**EXERCISE BRIEF**
Find every line in the records that holds the string "this". Copy each one.

**INPUT DATA**
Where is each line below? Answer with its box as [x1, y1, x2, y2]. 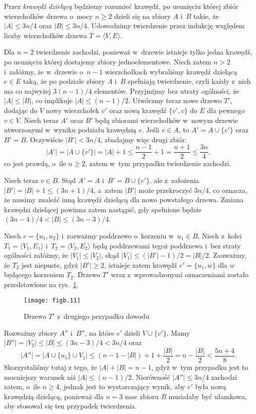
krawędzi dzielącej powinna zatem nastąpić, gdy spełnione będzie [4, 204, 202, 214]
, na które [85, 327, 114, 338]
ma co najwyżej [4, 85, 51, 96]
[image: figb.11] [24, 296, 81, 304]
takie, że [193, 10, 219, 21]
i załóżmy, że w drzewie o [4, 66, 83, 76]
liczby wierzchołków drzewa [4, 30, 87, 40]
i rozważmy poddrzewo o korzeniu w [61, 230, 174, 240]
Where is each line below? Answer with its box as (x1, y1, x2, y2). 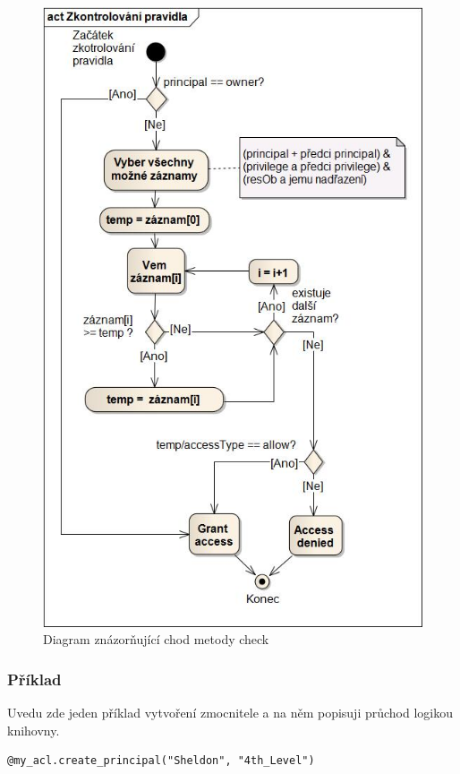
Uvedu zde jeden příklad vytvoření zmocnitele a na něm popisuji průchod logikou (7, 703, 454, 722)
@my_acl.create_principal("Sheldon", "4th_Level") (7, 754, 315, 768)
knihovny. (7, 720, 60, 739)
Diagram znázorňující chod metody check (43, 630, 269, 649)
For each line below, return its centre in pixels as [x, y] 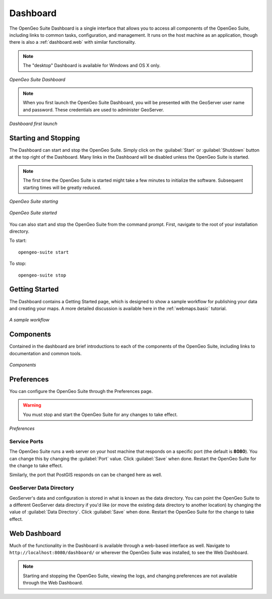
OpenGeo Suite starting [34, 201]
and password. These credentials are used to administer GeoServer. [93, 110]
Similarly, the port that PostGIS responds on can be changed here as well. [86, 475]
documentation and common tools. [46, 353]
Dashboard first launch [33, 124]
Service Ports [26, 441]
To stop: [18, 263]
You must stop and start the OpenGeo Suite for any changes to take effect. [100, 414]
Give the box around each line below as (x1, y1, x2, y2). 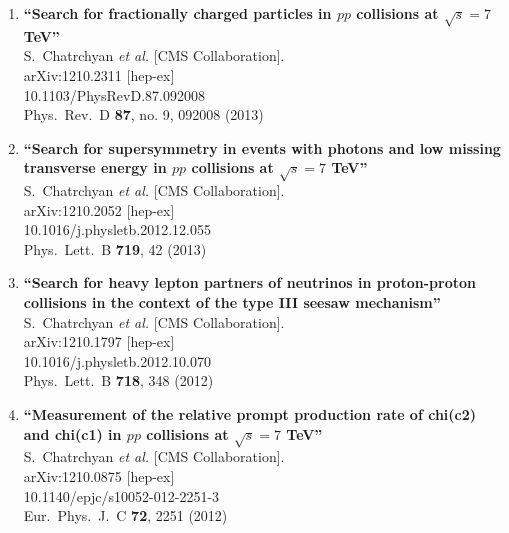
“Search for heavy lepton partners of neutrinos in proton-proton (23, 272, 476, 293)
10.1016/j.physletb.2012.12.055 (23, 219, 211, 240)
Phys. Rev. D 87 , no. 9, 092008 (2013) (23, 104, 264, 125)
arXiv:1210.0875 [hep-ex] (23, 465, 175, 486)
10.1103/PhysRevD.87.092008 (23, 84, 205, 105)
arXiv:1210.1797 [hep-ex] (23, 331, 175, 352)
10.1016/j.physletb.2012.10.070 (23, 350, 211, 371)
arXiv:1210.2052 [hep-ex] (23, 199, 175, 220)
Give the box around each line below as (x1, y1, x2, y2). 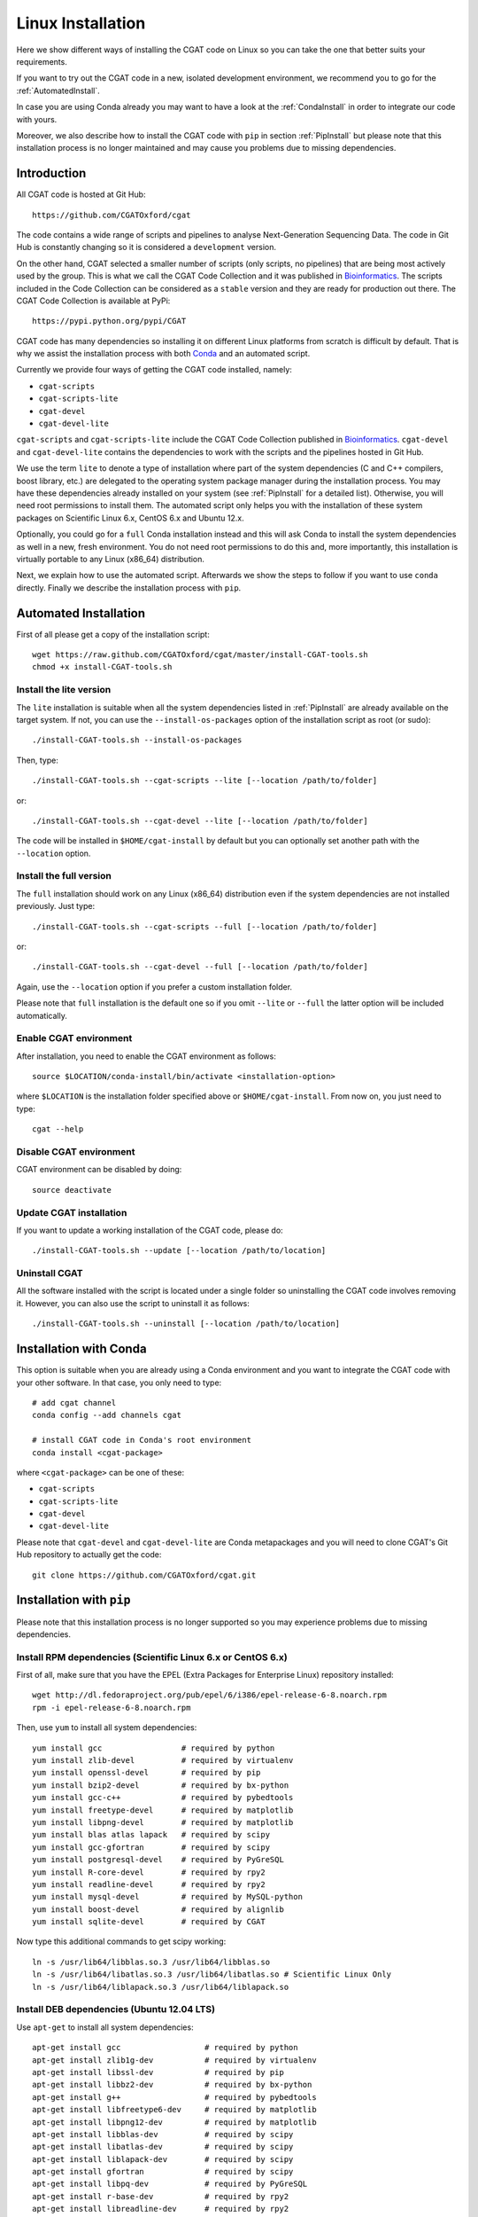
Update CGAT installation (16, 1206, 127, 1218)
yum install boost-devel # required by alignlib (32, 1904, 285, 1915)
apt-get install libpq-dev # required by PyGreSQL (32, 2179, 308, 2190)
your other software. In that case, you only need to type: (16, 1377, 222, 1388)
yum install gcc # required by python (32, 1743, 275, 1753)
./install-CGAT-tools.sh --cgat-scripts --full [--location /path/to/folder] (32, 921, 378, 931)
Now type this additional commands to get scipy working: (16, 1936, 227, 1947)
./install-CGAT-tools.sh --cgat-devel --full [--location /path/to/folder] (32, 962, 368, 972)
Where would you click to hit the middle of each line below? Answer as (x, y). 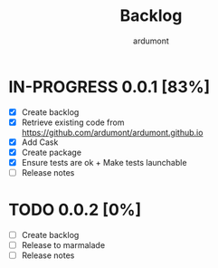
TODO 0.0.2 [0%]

==

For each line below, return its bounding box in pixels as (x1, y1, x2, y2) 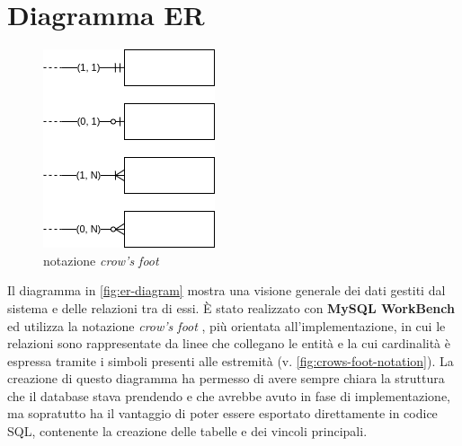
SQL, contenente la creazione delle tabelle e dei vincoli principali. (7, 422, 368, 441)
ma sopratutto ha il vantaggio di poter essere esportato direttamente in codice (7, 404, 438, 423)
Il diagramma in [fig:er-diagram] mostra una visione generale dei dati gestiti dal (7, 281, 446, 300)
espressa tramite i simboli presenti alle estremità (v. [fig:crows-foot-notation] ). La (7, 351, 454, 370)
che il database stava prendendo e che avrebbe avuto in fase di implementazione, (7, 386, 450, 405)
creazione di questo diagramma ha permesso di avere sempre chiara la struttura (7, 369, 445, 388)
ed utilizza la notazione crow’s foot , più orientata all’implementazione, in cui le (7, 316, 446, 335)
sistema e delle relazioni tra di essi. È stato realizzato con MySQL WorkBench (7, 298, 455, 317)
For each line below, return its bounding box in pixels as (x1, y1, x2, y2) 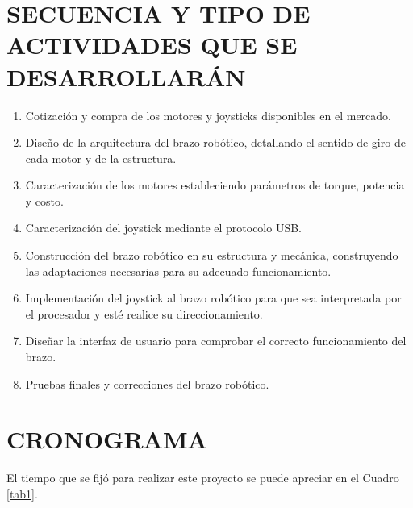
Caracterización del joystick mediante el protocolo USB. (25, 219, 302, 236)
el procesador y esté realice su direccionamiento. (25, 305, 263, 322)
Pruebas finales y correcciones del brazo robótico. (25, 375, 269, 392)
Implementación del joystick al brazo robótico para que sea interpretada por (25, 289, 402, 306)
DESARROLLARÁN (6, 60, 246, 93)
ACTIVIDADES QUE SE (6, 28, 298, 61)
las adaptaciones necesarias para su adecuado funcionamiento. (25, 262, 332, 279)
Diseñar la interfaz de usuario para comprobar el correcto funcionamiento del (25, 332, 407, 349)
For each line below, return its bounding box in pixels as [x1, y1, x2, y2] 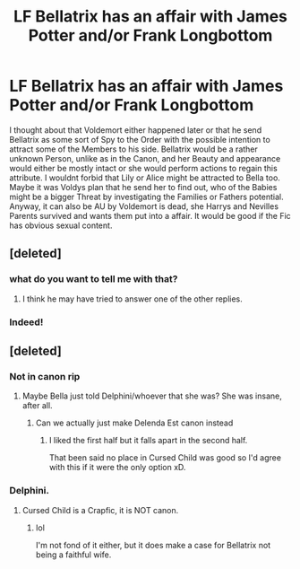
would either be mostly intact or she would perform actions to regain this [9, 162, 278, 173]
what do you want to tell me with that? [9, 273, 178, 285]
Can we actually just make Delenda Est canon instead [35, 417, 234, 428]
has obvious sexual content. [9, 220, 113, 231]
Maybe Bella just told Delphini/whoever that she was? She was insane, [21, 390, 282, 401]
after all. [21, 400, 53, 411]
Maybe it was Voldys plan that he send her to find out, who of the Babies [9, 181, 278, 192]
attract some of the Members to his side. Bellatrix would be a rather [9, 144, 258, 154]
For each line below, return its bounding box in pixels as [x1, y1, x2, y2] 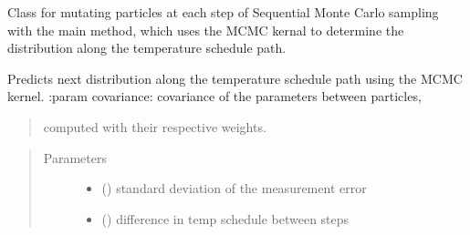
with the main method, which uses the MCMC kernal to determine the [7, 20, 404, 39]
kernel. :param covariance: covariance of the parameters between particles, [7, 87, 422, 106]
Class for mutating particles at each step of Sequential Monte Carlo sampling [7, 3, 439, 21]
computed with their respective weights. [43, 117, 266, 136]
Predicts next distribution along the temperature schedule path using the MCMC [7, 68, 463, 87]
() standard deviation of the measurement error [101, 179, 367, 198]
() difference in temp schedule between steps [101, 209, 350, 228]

--

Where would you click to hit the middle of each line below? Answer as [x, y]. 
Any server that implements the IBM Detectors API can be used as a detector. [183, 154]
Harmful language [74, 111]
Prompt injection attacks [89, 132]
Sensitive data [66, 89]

**OUTPUT OF THE EXERCISE**
Now type this additional commands to get scipy working: (16, 1936, 227, 1947)
would either be mostly intact or she would perform actions to regain this [9, 162, 278, 173]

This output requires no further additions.